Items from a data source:
* * *

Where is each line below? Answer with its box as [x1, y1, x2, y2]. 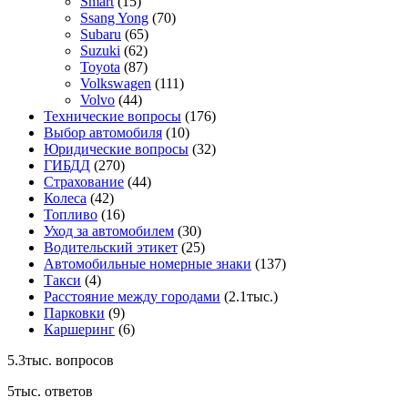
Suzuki [80, 43, 120, 59]
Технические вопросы [44, 108, 181, 125]
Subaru [80, 26, 121, 43]
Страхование [44, 174, 124, 190]
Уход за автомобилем [44, 223, 174, 240]
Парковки [44, 305, 105, 321]
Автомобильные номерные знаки [44, 256, 251, 272]
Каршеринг [44, 321, 115, 338]

* * *

▶ [Task description]
Your answer should reproduce every line of the data verbatim and include no images.

▶ [Written solution]
Where is each line below? Answer with its box as [x1, y1, x2, y2]. 
Suzuki [80, 43, 120, 59]
Технические вопросы [44, 108, 181, 125]
Subaru [80, 26, 121, 43]
Страхование [44, 174, 124, 190]
Уход за автомобилем [44, 223, 174, 240]
Парковки [44, 305, 105, 321]
Автомобильные номерные знаки [44, 256, 251, 272]
Каршеринг [44, 321, 115, 338]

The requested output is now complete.